In an alternative embodiment of the present application, the spacing between the second metal arms is 15-30 μm, and the spacing between the two third metal arms, which are symmetrical to each other, is 35-45 μm.

In an alternative embodiment of the present application, a gap for placing the modulation switch is formed between the second metal arm of the double "E" type resonant structure and the long metal arm of the double "E" type resonant structure on the corresponding side, and the gap has a pitch of 25-35 μm.
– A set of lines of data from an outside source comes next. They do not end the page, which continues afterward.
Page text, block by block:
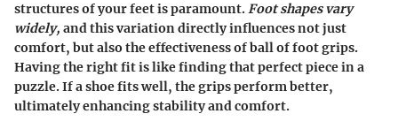
structures of your feet is paramount.Foot shapes vary
widely, and this variation directly influences not just
comfort, but also the effectiveness of ball of foot grips.
Having the right fit is like finding that perfect piece in a
puzzle. If a shoe fits well, the grips perform better,
ultimately enhancing stability and comfort.
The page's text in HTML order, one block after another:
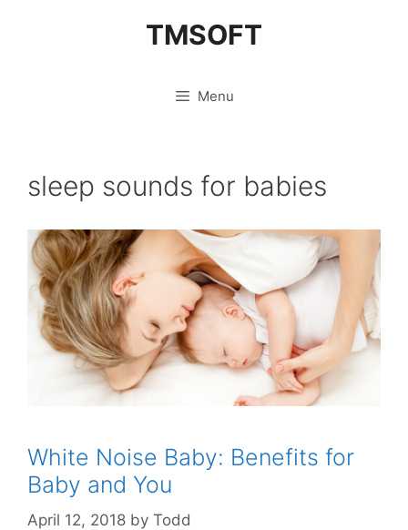
TMSOFT
Menu
sleep sounds for babies
White Noise Baby: Benefits for
Baby and You
April 12, 2018 by Todd
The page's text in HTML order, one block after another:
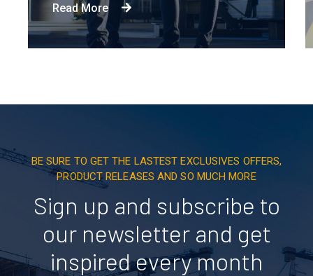
Read More
BE SURE TO GET THE LASTEST EXCLUSIVES OFFERS,
PRODUCT RELEASES AND SO MUCH MORE
Sign up and subscribe to
our newsletter and get
inspired every month
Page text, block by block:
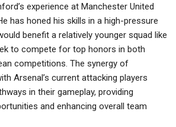
experience at Manchester United
has honed his skills in a high-pressure
benefit a relatively younger squad like
to compete for top honors in both
competitions. The synergy of
Arsenal’s current attacking players
in their gameplay, providing
and enhancing overall team
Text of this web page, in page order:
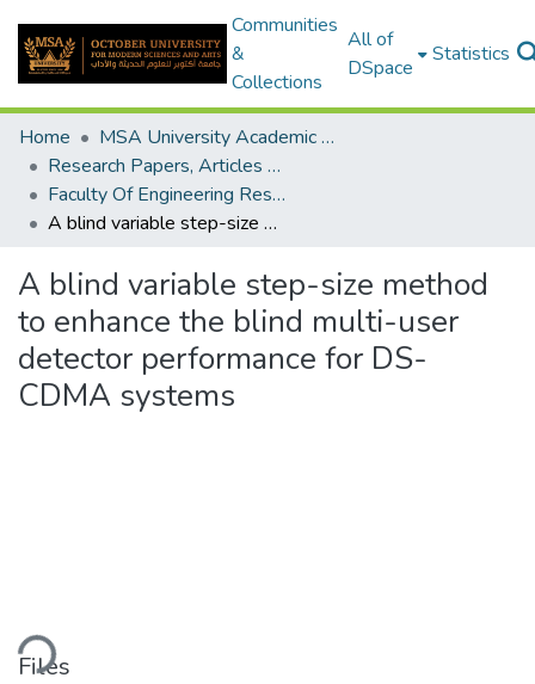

In an optional embodiment of the present application, the modulation switch includes four first switches and two second switches, the first switches are respectively disposed at the gap, the second switches are respectively disposed at the gap where the first metal arm and the third metal arm of the dual "E" resonant structure are connected, the length of the first switch is 25-35 μm, and the length of the second switch is 10-15 μm.

In an alternative embodiment of the present application, a controllable active material is added at the modulation switch.

In an alternative embodiment of the present application, the dielectric substrate is a silicon carbide substrate, and has a thickness of 50-90 μm and a relative dielectric constant of 11.9.

In an alternative embodiment of the present application, the surface of the metamaterial structure layer is composed of metal Au, the thickness is 0.1-1 μm, and the conductivity is 4.561 ×10 ⁷ 。

Compared with the prior art, the invention has the following advantages and beneficial effects:

according to the terahertz modulator based on the T-shaped and E-shaped super-surface resonant structures, different current paths are respectively generated through the double T-shaped resonant structures and the double E-shaped resonant structures, so that two resonant frequencies can be generated, different frequency responses are generated by compensating resonance phenomena, two resonant points can be generated simultaneously, the richness of multiple operation modes of the terahertz modulator is greatly improved, on the basis, the modulation switches are added in the double T-shaped resonant structures and the double E-shaped resonant structures, the transmission coefficients of different electromagnetic wave frequencies can be regulated and controlled through the modulation switches, the modulation switches comprise the first switch and the second switch, and the effect of modulating terahertz waves is achieved through cooperation between the first switch and the second switch, so that the modulation of the terahertz waves is facilitated.

Drawings

In order to more clearly illustrate the technical solutions of the exemplary embodiments of the present invention, the drawings that are needed in the examples will be briefly described below, it being understood that the following drawings only illustrate some examples of the present invention and therefore should not be considered as limiting the scope, and that other related drawings may be obtained from these drawings without inventive effort for a person skilled in the art. In the drawings:

fig. 1 is a schematic diagram of an overall structure of a modulator according to an embodiment of the present invention;

FIG. 2 is a graph showing the relationship between the transmission coefficient of a modulator and the thickness of a dielectric substrate according to an embodiment of the present invention;

FIG. 3 is a graph showing the relationship between the transmission coefficient of the modulator and the length of the third metal arm according to the embodiment of the present invention;

FIG. 4a is a graph showing the relationship between the transmission coefficient of a modulator and the length of a second metal arm according to an embodiment of the present invention;

FIG. 4b is a graph showing the relationship between the transmission coefficient of a modulator and the length of another second metal arm according to an embodiment of the present invention;

fig. 5 is a schematic diagram of a modulator according to an embodiment of the present invention in an on state;

fig. 6 is a schematic diagram of a modulator in a closed state according to an embodiment of the present invention;

fig. 7 shows the transmittance under different on-off states according to an embodiment of the present invention.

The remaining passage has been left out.